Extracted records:
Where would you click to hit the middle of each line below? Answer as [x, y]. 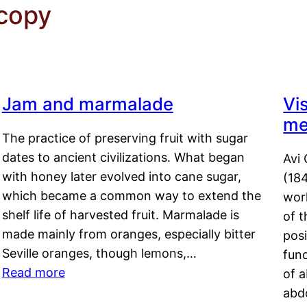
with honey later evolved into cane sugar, [121, 177]
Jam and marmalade [87, 104]
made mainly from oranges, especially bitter [128, 234]
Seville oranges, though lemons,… [99, 254]
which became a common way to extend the [131, 196]
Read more [33, 273]
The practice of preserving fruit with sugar [125, 138]
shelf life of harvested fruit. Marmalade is [120, 215]
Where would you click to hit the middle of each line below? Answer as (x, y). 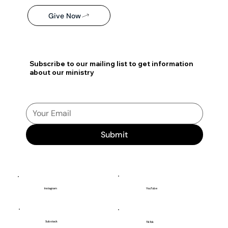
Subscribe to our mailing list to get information (111, 64)
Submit (115, 134)
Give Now (64, 16)
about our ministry (62, 73)
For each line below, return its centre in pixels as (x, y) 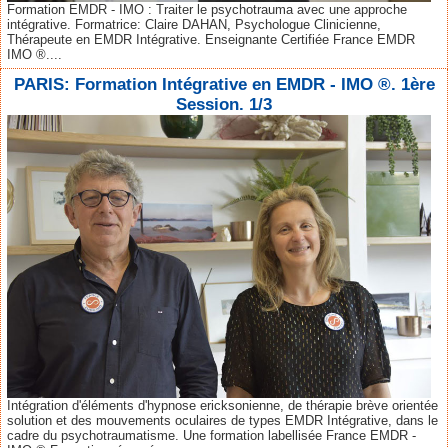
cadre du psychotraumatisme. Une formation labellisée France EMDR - (211, 435)
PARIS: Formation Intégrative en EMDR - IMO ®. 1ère (224, 84)
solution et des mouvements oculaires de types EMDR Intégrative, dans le (222, 420)
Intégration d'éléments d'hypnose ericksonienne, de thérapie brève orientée (222, 405)
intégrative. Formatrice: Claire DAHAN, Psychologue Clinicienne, (194, 24)
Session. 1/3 (224, 104)
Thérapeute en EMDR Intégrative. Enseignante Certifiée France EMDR (211, 39)
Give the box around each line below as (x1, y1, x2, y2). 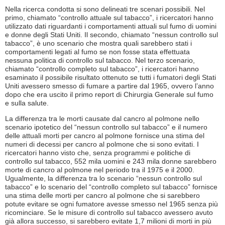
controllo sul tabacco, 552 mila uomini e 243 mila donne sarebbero (5, 157, 216, 165)
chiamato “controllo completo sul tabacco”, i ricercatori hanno (5, 64, 199, 73)
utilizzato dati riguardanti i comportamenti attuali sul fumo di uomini (5, 22, 216, 30)
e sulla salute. (5, 98, 49, 107)
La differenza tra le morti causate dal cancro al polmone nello (5, 114, 199, 123)
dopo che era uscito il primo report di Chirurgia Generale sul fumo (5, 90, 213, 98)
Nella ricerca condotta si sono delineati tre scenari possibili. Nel (5, 5, 205, 13)
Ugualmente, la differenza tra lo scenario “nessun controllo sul (5, 174, 202, 182)
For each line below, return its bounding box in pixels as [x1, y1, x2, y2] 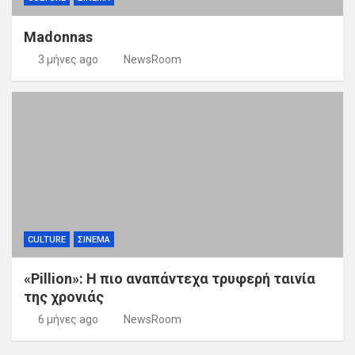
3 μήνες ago [37, 52, 98, 66]
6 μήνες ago [37, 312, 98, 326]
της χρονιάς [24, 288, 104, 305]
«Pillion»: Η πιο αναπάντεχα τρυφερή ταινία [24, 269, 315, 287]
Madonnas [24, 28, 93, 45]
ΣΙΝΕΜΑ [78, 234, 110, 245]
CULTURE [28, 234, 66, 245]
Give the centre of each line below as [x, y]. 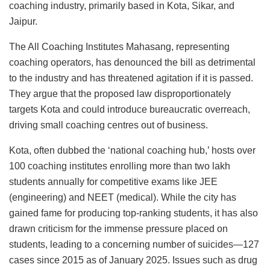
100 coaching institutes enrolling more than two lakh [120, 166]
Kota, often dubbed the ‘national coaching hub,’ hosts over [132, 151]
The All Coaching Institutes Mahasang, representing [119, 47]
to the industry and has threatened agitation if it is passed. [131, 78]
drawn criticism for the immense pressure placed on [118, 229]
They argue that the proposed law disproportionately [120, 94]
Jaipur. [23, 22]
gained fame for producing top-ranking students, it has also [133, 213]
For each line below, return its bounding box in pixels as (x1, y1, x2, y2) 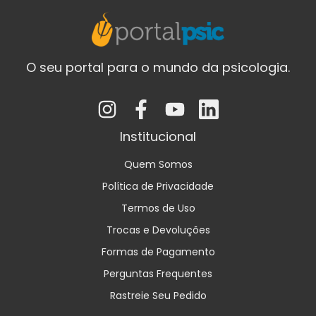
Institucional (120, 127, 196, 145)
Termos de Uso (121, 200, 195, 215)
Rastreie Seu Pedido (109, 288, 207, 303)
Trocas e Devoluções (106, 222, 210, 237)
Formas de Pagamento (101, 244, 215, 259)
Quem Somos (123, 157, 193, 171)
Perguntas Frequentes (104, 266, 212, 281)
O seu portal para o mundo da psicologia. (26, 59, 290, 77)
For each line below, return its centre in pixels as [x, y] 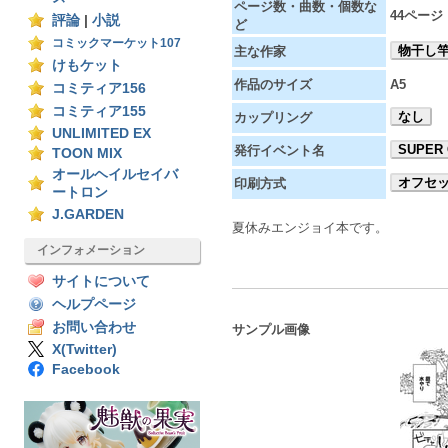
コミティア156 [99, 88]
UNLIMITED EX [101, 133]
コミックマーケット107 [116, 43]
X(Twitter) [84, 349]
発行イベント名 [279, 150]
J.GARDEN [88, 214]
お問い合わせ [94, 327]
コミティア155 [99, 111]
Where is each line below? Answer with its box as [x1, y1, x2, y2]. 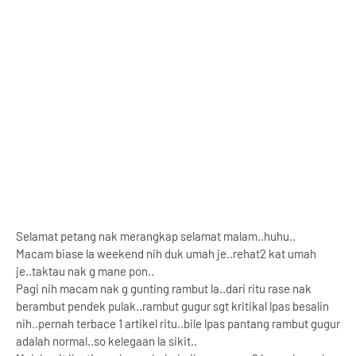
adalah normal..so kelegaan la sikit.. [16, 334, 197, 348]
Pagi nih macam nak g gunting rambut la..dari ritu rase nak [16, 281, 311, 296]
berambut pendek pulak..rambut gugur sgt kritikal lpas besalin [16, 299, 329, 313]
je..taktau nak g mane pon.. [16, 264, 154, 278]
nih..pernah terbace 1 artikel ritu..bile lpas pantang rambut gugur [16, 316, 340, 331]
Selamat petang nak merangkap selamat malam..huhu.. [16, 229, 296, 243]
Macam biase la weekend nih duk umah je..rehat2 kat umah [16, 246, 316, 261]
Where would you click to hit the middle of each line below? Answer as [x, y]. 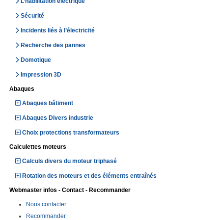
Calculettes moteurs [38, 147]
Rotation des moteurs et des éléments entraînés [89, 176]
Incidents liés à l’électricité [58, 30]
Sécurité [32, 15]
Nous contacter [46, 204]
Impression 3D [41, 74]
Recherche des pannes [53, 45]
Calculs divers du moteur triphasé [69, 161]
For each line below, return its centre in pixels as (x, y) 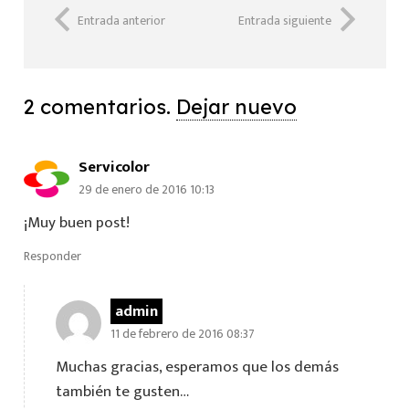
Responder (52, 256)
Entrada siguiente (285, 21)
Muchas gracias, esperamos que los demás (197, 367)
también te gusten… (122, 392)
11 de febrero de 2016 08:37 (182, 334)
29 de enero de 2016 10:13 (146, 189)
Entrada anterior (121, 21)
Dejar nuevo (236, 107)
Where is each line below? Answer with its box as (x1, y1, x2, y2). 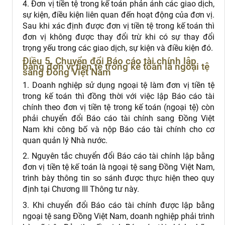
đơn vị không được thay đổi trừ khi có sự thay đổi (23, 32, 214, 42)
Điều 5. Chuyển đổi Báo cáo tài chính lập (23, 55, 196, 67)
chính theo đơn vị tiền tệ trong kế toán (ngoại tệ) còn (23, 102, 214, 112)
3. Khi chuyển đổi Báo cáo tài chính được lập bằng (23, 200, 214, 210)
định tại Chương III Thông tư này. (23, 184, 139, 194)
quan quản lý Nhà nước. (23, 135, 107, 145)
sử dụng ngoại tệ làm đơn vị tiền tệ (85, 80, 215, 90)
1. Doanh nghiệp (23, 80, 83, 90)
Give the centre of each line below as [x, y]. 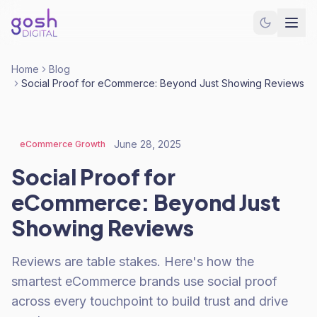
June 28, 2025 [148, 144]
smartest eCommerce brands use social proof [144, 281]
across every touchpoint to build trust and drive [150, 301]
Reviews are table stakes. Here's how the [133, 261]
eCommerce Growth [63, 144]
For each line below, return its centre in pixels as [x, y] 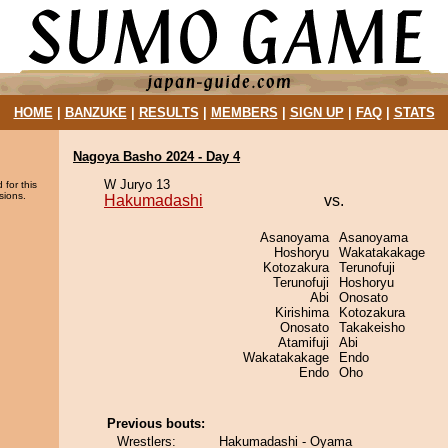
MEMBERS [244, 112]
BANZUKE [95, 112]
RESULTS [168, 112]
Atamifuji [303, 342]
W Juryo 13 [137, 184]
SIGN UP [316, 112]
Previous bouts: [156, 423]
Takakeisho [372, 327]
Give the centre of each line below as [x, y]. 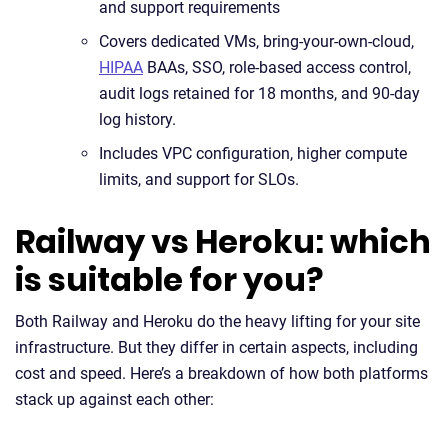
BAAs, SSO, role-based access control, [277, 67]
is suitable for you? [169, 279]
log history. [137, 119]
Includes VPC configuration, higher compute [253, 153]
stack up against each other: [114, 399]
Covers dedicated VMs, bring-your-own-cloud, [256, 41]
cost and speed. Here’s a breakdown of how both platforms [221, 373]
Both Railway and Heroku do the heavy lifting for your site [217, 321]
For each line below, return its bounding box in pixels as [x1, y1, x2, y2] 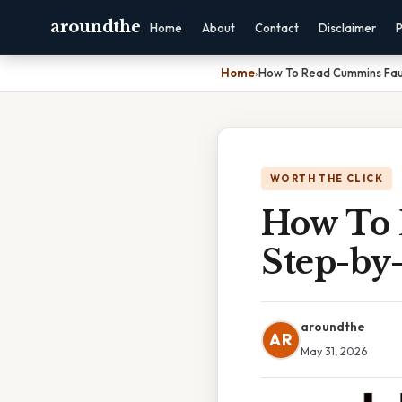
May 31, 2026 [301, 344, 367, 358]
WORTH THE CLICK [270, 172, 383, 185]
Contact [255, 21, 300, 35]
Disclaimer [319, 21, 377, 35]
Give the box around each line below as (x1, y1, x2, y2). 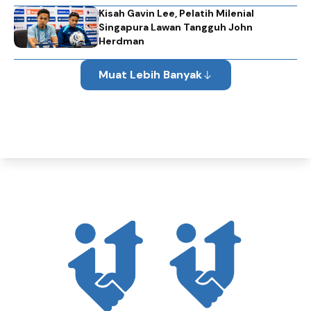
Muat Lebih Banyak (98, 67, 202, 82)
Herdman (99, 34, 145, 47)
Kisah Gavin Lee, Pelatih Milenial (99, 6, 255, 19)
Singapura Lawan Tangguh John (99, 20, 253, 33)
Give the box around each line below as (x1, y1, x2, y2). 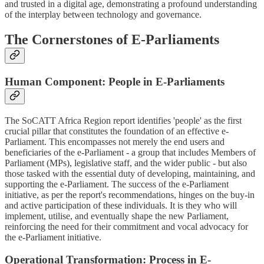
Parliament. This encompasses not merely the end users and (5, 136, 225, 147)
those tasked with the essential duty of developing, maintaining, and (5, 168, 255, 179)
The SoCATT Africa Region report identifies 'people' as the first (5, 115, 242, 126)
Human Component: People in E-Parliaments (5, 75, 225, 88)
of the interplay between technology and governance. (5, 9, 202, 20)
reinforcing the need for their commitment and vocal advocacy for (5, 221, 248, 232)
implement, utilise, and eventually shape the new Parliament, (5, 210, 229, 221)
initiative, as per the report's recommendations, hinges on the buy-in (5, 189, 255, 200)
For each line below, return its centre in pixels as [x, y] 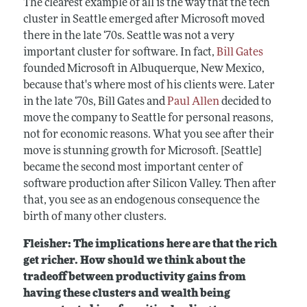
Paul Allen [193, 102]
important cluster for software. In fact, [120, 52]
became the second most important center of [133, 168]
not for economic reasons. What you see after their [148, 135]
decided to [245, 102]
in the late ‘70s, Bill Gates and [95, 102]
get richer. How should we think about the [134, 261]
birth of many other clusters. [96, 217]
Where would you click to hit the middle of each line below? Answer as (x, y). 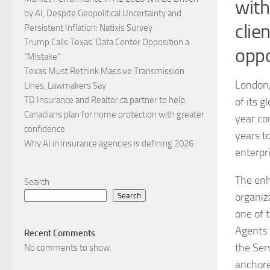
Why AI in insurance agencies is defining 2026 (109, 144)
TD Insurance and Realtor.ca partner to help (105, 100)
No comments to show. (68, 248)
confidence (45, 129)
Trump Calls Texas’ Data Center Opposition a (107, 42)
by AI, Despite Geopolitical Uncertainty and (103, 14)
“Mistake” (42, 57)
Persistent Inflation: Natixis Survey (88, 28)
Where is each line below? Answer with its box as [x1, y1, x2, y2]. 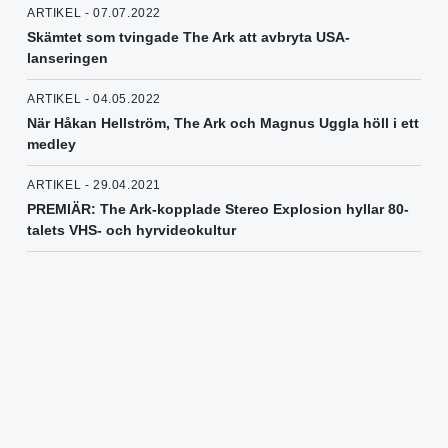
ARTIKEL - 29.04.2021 [27, 178, 161, 193]
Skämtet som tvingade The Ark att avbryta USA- [27, 29, 350, 46]
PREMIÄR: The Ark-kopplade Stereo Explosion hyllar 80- [27, 201, 409, 218]
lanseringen [27, 50, 108, 67]
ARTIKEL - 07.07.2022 [27, 6, 161, 21]
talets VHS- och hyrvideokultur [27, 222, 236, 239]
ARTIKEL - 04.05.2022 [27, 92, 161, 107]
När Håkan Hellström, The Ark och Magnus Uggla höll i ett [27, 115, 419, 132]
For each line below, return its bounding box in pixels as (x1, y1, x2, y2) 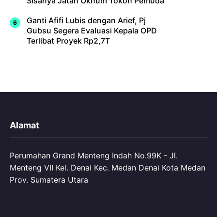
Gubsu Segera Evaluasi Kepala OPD (27, 25, 157, 35)
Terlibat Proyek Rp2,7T (27, 35, 110, 46)
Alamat (10, 120, 39, 130)
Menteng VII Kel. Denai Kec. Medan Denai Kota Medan (10, 162, 205, 172)
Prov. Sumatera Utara (10, 174, 88, 185)
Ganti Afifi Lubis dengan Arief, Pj (27, 15, 146, 25)
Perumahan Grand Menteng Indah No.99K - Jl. (10, 150, 178, 160)
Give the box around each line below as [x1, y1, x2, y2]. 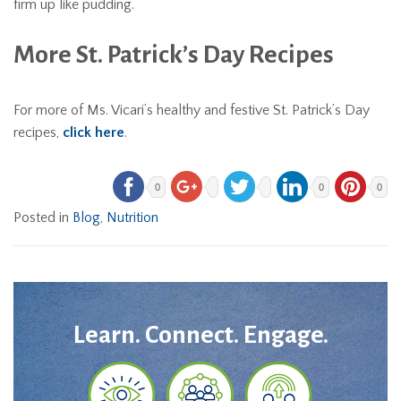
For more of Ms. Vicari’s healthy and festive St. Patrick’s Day [13, 101, 370, 118]
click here [63, 124, 124, 141]
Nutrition [107, 209, 158, 226]
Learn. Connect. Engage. [73, 320, 328, 348]
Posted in [13, 209, 73, 226]
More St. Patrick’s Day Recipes [13, 40, 334, 68]
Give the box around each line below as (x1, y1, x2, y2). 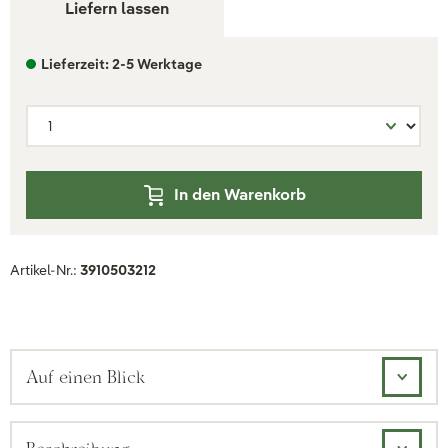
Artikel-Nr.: (10, 261, 80, 279)
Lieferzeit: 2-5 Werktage (41, 55, 202, 73)
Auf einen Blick (26, 366, 145, 387)
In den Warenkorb (174, 184, 306, 205)
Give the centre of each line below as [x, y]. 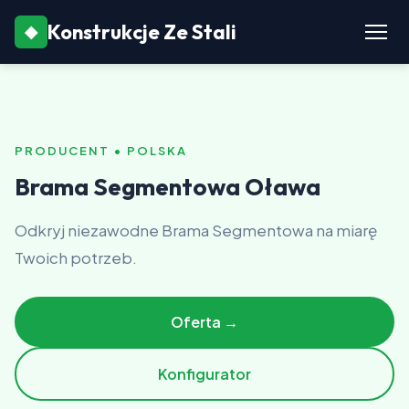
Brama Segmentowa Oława [168, 187]
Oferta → [204, 322]
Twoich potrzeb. [76, 257]
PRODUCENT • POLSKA [101, 151]
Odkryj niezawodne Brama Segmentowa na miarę [196, 230]
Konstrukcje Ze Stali [142, 31]
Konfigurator [204, 374]
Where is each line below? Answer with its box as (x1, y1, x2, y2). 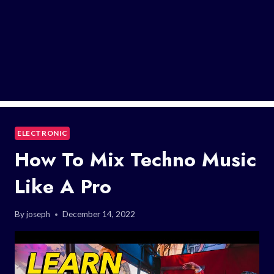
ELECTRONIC (17, 128, 67, 138)
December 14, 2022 (62, 209, 136, 220)
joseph (26, 209, 51, 220)
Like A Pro (15, 172, 111, 201)
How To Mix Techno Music (15, 145, 256, 174)
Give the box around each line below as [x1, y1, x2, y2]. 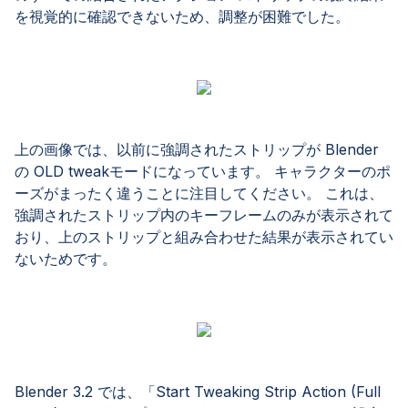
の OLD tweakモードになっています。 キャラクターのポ [15, 162, 391, 180]
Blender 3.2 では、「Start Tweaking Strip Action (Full [15, 382, 381, 401]
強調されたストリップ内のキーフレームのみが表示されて [15, 206, 393, 224]
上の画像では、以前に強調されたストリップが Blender [15, 140, 379, 158]
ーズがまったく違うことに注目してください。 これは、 [15, 184, 383, 202]
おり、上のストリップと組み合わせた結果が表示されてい [15, 228, 393, 246]
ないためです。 [15, 250, 117, 268]
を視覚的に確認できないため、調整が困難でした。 [15, 7, 350, 25]
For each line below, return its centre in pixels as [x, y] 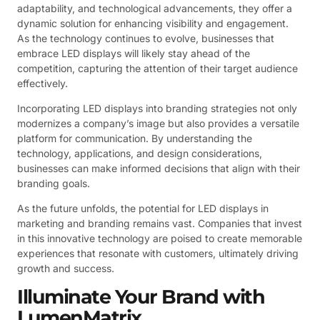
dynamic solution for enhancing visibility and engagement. [153, 23]
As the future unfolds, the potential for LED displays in [143, 209]
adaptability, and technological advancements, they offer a [155, 8]
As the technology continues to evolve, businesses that [146, 38]
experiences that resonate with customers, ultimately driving [158, 254]
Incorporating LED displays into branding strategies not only [157, 108]
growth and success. [66, 269]
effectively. [42, 83]
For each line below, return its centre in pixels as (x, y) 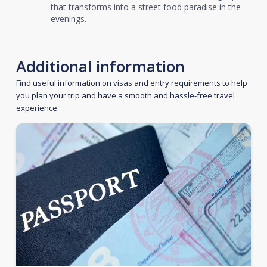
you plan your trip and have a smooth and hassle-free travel (125, 95)
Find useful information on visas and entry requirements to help (131, 83)
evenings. (68, 18)
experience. (37, 108)
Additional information (100, 66)
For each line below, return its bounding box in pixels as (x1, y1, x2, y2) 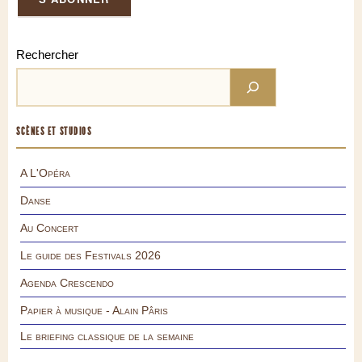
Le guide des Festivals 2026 (20, 249, 161, 263)
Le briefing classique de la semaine (20, 330, 194, 343)
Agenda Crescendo (20, 276, 114, 290)
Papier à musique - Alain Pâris (20, 304, 168, 318)
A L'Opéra (20, 166, 70, 180)
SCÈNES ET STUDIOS (16, 125, 92, 138)
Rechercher (16, 48, 78, 62)
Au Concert (20, 221, 78, 235)
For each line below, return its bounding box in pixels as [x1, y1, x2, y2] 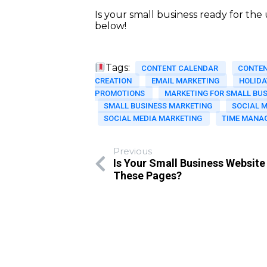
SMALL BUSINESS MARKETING [104, 101, 215, 111]
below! [95, 20, 127, 32]
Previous [113, 145, 153, 157]
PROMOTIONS [95, 89, 147, 98]
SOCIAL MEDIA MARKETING [104, 114, 204, 123]
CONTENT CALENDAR [141, 64, 221, 73]
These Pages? [113, 169, 182, 182]
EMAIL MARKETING [151, 76, 222, 86]
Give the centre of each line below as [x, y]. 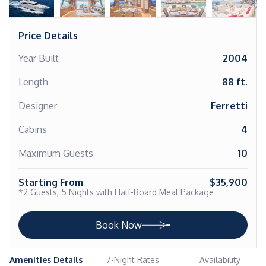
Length [33, 82]
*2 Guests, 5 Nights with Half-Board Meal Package [116, 192]
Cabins [33, 129]
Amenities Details [46, 260]
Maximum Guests [56, 153]
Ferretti [229, 106]
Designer [38, 106]
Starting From [51, 182]
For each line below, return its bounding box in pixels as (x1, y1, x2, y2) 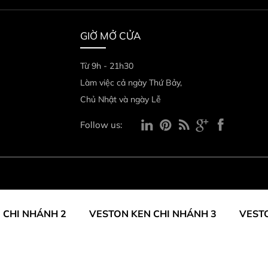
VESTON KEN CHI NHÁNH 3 (89, 208, 217, 220)
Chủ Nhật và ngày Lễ (80, 94, 161, 105)
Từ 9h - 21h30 (80, 60, 133, 71)
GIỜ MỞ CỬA (80, 29, 141, 42)
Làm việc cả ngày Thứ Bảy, (80, 77, 182, 88)
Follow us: (80, 119, 122, 130)
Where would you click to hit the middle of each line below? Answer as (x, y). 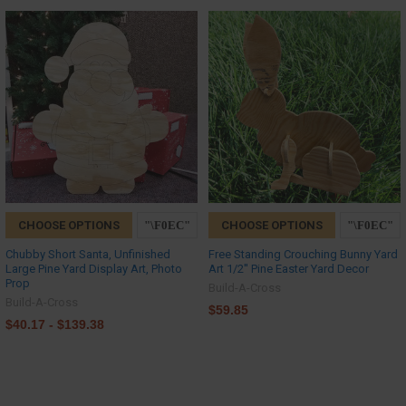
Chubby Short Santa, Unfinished (88, 255)
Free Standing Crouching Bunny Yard (303, 255)
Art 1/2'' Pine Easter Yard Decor (289, 269)
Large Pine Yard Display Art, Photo (94, 269)

■ What the task requires: Each line in the records above with "controllo" must be returned.

■ Your response:
controllo sul tabacco, 552 mila uomini e 243 mila donne sarebbero (5, 157, 216, 165)
chiamato “controllo completo sul tabacco”, i ricercatori hanno (5, 64, 199, 73)
Ugualmente, la differenza tra lo scenario “nessun controllo sul (5, 174, 202, 182)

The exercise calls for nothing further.